Скоро они уже болтали обо всем, о чем только могли. Михась, хоть и поглядывал на часы, но рассказывал охотно: как болел и как ухаживали за ним дети, как переехал потом в другую квартиру – поменялся с дочкой, которая вновь на сносях и места надо много, а он только рад детям-внукам помочь.

– Так давай за встречу, а? – предложил Максим.
– Нет, дорогой, не пью я больше.
– Врачи запретили? – сочувственно изрек Максим. – Так мы ж пиво, ничего другого и я давно не пью! Возраст уж, понимать надо!
– Нет, и пиво не пью, – улыбнулся приятель.
– Вот те на… – Максим сразу спал с лица.
– Ну-ну. Что ж мы – без пива поговорить не можем?
– Без пива ты все на часы поглядываешь, – с досадой отозвался Максим, пощипав волосы на своем виске.
– Да обещал людям прийти помочь на стройке, но немножко еще посижу, – спокойно ответил Михась.
– Это не на церковной ли?
– На ней, да. У вас, говорят, Михаил Михайлович, золотые руки, заодно и молодому поколению покажете, как надо.
– Ну да, молодые сейчас, наверно, и по гвоздю молотком не попадут…
– Да нет, хорошие ребята молодые, зря ты. Стараются. Чего-то действительно не знают – ну так и мы не знали в их возрасте. Не вини молодых. Твой-то сын разве плох? Руки откуда надо, ты сам же хвастался мне – и работник хороший, и ремонт сам всегда делал. И мои дети тоже. А то, что надо нам опыт передавать, а не с бутылкой сидеть, наша это ответственность – вот это точно.

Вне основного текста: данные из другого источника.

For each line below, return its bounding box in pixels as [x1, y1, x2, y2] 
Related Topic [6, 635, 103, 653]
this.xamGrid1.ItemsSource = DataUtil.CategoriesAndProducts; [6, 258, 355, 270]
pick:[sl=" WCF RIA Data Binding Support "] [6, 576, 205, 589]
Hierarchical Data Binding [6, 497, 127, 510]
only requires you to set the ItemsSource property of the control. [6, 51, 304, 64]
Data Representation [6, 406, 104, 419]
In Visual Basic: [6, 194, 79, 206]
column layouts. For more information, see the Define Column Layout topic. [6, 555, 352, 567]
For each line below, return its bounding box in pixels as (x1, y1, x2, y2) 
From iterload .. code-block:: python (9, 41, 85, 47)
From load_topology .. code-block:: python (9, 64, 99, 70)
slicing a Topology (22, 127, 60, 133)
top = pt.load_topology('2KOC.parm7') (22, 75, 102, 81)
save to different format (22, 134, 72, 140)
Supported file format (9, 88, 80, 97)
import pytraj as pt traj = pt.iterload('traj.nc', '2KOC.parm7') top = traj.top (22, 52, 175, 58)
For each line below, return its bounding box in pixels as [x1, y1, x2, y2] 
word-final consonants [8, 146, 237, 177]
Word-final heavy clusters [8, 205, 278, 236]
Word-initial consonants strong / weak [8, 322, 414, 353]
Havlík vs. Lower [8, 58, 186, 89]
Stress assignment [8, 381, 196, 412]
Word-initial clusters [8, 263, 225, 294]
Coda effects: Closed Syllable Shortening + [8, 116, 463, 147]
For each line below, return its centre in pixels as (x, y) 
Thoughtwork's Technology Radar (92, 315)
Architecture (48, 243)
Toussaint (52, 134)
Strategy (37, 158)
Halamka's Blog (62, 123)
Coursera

Максим сидел с обиженным лицом.

– Скажешь – не прав я? – продолжил Михась. – Смотри, что у нас в микрорайоне происходит.
– Хороший у нас микрорайон! – запальчиво бросил Максим.
– Хороший, не спорю. Только как дело к вечеру – один за другим пьяные идут. А обочины дорог и тротуаров окурками усеяны, вот, посмотри на землю-то. Мы так жили, они так живут – хорошо разве? А детей в этом растить?
– Мы как-то выросли и людьми стали, – мрачно ответил Максим, глядя под ноги. И вправду – везде окурки, сколько ни ставь эти нарядные урны.
– Не тот опыт мы передаем. Согласишься со мной?

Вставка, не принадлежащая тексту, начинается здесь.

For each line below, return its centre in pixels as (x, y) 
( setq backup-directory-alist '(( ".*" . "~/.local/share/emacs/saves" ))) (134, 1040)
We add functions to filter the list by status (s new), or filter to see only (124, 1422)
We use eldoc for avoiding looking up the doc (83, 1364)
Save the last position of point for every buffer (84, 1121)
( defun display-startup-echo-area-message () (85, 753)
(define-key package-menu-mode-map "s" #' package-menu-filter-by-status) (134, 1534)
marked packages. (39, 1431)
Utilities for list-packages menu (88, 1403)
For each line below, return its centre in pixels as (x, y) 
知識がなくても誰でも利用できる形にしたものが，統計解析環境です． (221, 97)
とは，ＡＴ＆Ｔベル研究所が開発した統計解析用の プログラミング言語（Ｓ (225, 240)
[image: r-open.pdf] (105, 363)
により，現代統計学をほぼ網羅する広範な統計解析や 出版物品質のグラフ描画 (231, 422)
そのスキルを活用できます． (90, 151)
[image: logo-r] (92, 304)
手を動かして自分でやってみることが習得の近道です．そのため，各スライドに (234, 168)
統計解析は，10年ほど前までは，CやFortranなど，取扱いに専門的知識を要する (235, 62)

Максим помолчал. А потом решился:

– Это что ж с тобой на этой… стройке-то сделали, что ты так… передумал?
– Всё ждал, когда спросишь. Другие, кого раньше знал, на улице встречают  –не церемонятся: «Михась в попы собрался!» Да не собрался.
– Ну так расскажи, – сказал Максим, замечая, что без выпивки разговаривать ему как-то невесело.
– А рассказывать почти и нечего. Когда внучку крестили, что-то задумался: а ведь Бог есть! Всегда  в это верил – а чего ж в церковь не ходил? Стал иногда забредать. На лавке посижу, на иконы посмотрю. Думал – выгонят, скажут – дурак какой-то ходит и даже свечку не поставит. Нет, не выгнали. Потом остался на молебен один. А молебен – тетки стоят и плачут. Чего это, думаю? Оказывается – за пьющих мужей и сыновей молятся. Вот же ж, думаю, как им плохо. Слышу, одна другой говорит: мой сын каждый день пиво пьет! Вот те на. Я ведь тоже каждый день. Пошел домой, а сам считаю, сколько это в деньгах выходит, на выпивку мою. Ма-ама моя, да это ж всю дачу перестроить можно! А то и жену куда свозить, она у меня на работе вон как устает.
– А ты не устаешь?
– Я – а что я? Знаешь, у нас на стройке как-то один парень на перекуре… ну, это я просто сказанул, что перекур, никто не курит…
– Еще и не курите.
– …как-то зашел разговор про мужчин и женщин (Максим на всякий случай хихикнул), и парень этот говорит: «Понимаете, вот моя жена, например, может нести ведро. Но дело в том, что я-то могу одновременно нести и жену, и ведро!»

Максим пригладил волосы:

– И ты, стало быть, теперь не пьешь и экономишь.
– Да не только. Как-то свободнее себя сразу почувствовал. Что не мне кто-то изнутри командует «иди выпей», а я себе командую, я себе хозяин. На самом деле я, конечно, и до этого не сразу дошел. Сходил в еще один храм. Там, оказывается, очень святой батюшка старенький раньше служил, а теперь помер. И икона одна, говорят, исцеляла. Вот только как батюшка умер – почему-то икона больше чудес и не дает, говорят.
– Да ладно, кто ж наверняка может сказать. И вообще, икона и есть икона, святое, она ж тебе не корова – все время молоко давать, – сказал Максим и сам себя не узнал. Чего это он вдруг за какую-то неизвестную икону заступается, как за родную? Чтобы скрыть смущение, спросил:
– А к чему ты про это?
– Да к тому, что вернулся обратно я в церковь, с которой начинал – ну, тогда, на крестинах. Думаю, здесь чудес никаких нет – вот и ладно. Я простой человек, вот буду в простой церкви.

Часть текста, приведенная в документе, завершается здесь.